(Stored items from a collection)
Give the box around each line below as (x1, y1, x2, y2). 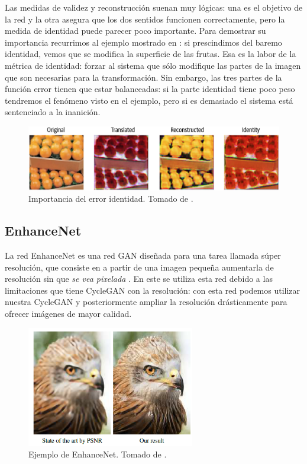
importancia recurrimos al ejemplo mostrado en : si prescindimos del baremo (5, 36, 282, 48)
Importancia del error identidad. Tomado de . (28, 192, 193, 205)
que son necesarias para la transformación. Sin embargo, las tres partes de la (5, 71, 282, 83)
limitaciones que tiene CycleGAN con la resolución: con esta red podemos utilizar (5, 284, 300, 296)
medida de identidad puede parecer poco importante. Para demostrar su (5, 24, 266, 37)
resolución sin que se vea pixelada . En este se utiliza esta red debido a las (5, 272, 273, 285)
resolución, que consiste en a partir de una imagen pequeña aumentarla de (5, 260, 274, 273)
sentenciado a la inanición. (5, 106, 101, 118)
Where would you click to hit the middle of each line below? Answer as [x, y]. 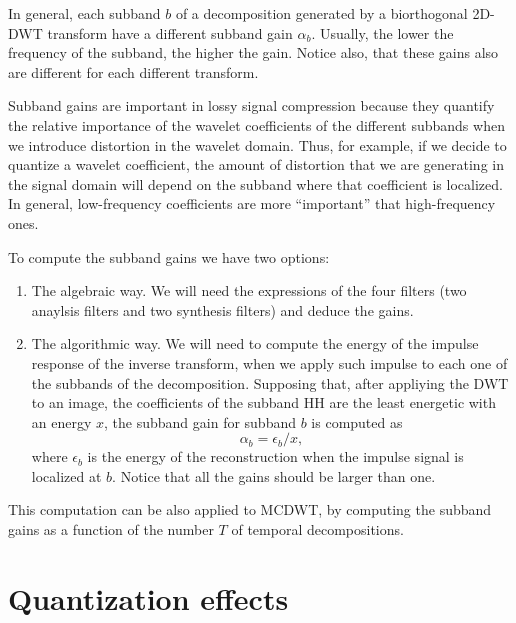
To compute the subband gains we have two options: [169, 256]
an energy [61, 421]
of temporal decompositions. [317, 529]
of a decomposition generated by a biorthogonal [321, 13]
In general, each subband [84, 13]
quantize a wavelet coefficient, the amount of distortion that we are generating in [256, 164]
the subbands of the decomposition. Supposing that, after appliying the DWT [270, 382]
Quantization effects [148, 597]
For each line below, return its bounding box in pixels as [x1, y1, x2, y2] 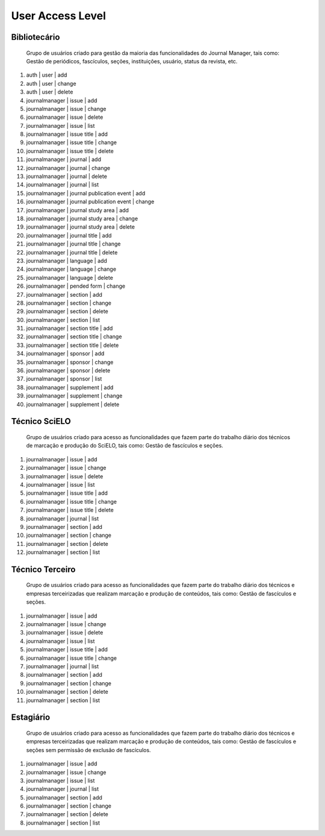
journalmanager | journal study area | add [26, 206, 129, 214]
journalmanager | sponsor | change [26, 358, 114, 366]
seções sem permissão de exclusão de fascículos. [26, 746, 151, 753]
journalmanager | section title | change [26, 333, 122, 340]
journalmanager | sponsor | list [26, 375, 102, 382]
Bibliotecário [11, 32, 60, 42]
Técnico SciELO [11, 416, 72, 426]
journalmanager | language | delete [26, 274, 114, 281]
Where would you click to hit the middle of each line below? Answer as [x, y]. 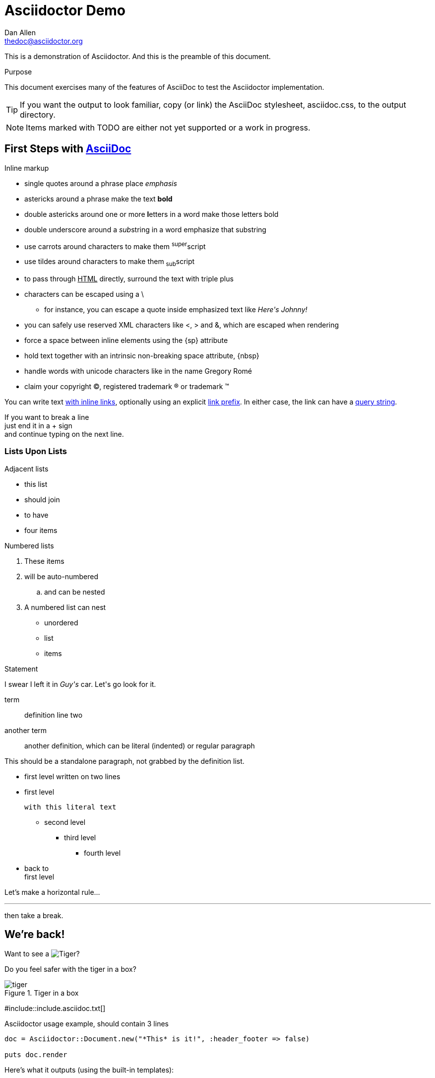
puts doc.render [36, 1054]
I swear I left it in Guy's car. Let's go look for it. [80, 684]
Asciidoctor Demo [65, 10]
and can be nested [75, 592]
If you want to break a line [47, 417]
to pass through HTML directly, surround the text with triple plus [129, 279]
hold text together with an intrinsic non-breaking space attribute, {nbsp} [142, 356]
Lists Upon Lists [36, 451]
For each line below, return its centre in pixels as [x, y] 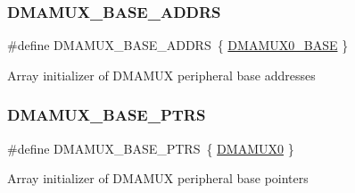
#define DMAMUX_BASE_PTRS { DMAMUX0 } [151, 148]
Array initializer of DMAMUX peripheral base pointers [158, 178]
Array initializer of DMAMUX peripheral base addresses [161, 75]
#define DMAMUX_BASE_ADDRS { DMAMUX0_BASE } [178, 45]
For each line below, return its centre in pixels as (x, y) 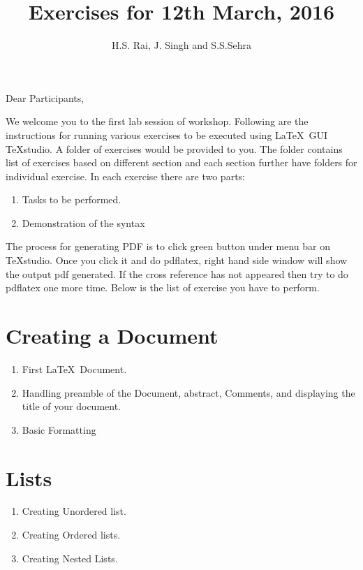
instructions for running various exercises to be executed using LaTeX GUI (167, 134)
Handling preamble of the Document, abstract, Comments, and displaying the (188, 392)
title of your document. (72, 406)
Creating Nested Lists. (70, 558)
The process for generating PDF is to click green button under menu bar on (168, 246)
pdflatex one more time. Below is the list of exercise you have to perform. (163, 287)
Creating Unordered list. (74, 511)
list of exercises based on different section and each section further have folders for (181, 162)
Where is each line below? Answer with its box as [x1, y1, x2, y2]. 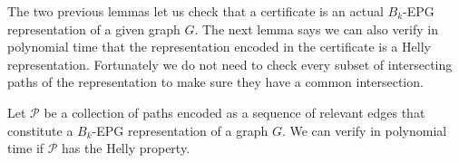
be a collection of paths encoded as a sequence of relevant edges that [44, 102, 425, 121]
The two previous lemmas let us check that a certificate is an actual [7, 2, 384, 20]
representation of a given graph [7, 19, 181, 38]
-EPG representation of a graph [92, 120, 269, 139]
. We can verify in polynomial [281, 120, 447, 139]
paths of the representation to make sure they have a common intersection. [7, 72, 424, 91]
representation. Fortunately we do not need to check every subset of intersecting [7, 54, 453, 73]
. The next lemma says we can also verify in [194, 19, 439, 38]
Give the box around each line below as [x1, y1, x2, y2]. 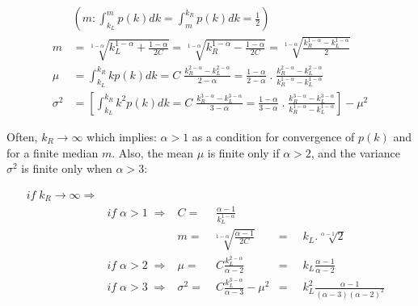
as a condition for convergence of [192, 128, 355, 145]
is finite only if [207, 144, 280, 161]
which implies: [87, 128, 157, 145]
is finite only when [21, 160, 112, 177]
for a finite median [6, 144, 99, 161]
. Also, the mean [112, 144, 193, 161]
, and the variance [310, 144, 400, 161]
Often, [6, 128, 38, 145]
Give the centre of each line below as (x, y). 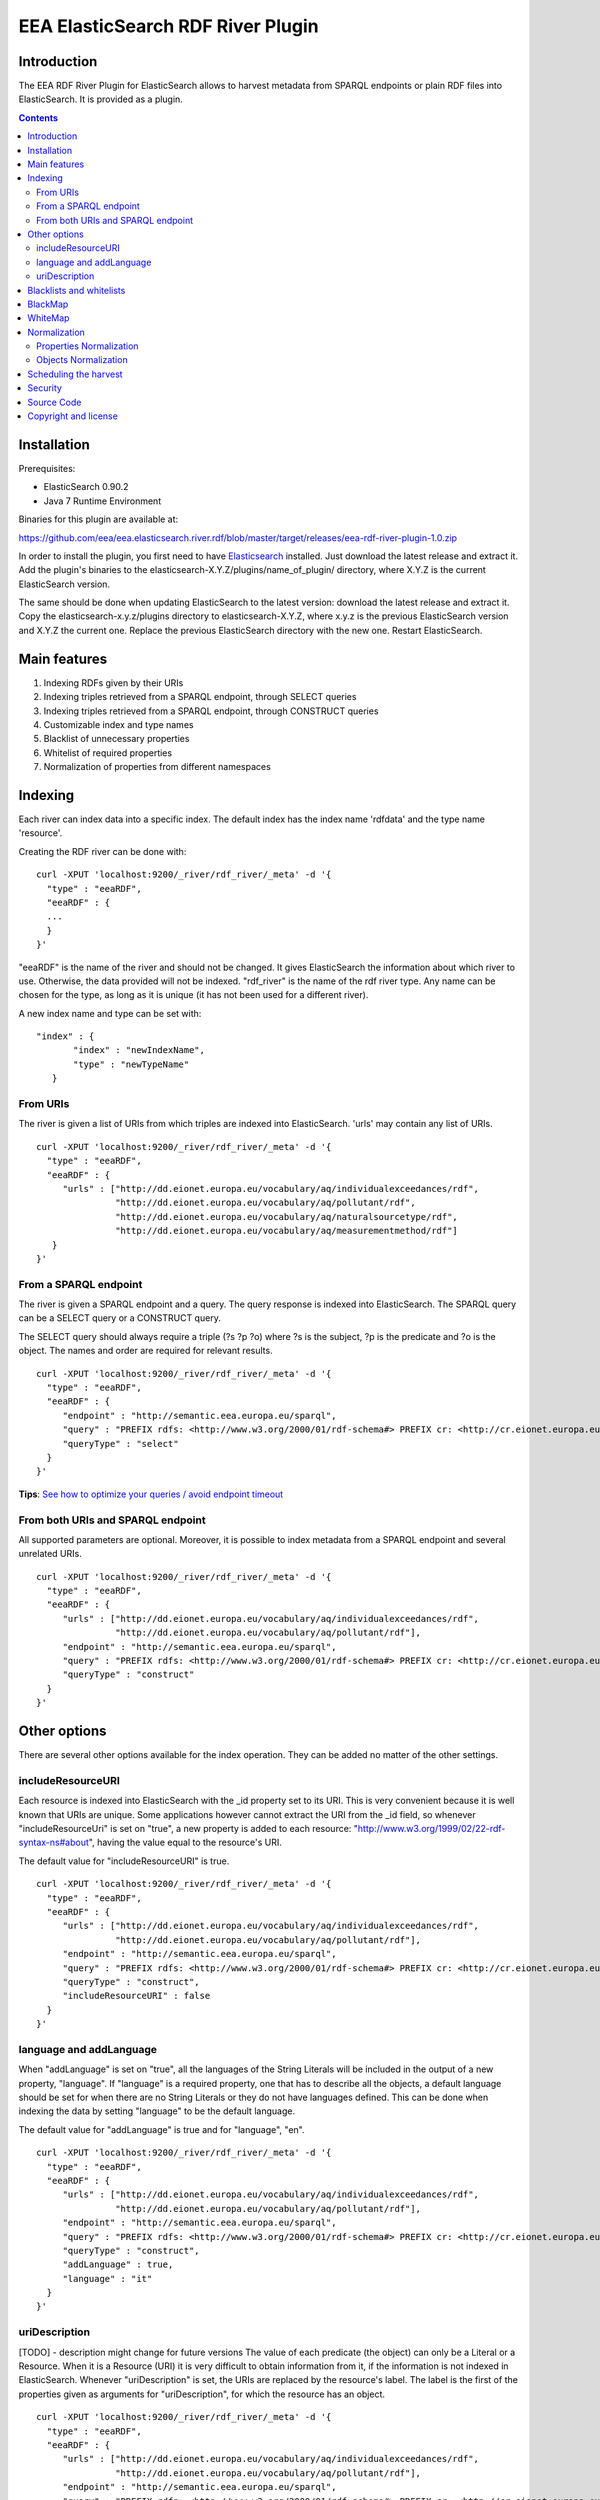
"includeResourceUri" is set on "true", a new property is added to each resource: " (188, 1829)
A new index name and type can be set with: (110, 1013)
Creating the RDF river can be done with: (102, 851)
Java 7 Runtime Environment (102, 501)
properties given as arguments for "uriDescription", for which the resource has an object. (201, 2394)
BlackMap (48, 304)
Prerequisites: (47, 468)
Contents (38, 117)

EXERCISE DETAILS:
What is needed is a word-for-word copy of the lines from the start of the data to the line with "resolución sin que", inclusive, with no pictures in it.

WRITTEN ANSWER:
Give the box around each line below as (x1, y1, x2, y2). 
importancia recurrimos al ejemplo mostrado en : si prescindimos del baremo (5, 36, 282, 48)
Importancia del error identidad. Tomado de . (28, 192, 193, 205)
que son necesarias para la transformación. Sin embargo, las tres partes de la (5, 71, 282, 83)
limitaciones que tiene CycleGAN con la resolución: con esta red podemos utilizar (5, 284, 300, 296)
medida de identidad puede parecer poco importante. Para demostrar su (5, 24, 266, 37)
resolución sin que se vea pixelada . En este se utiliza esta red debido a las (5, 272, 273, 285)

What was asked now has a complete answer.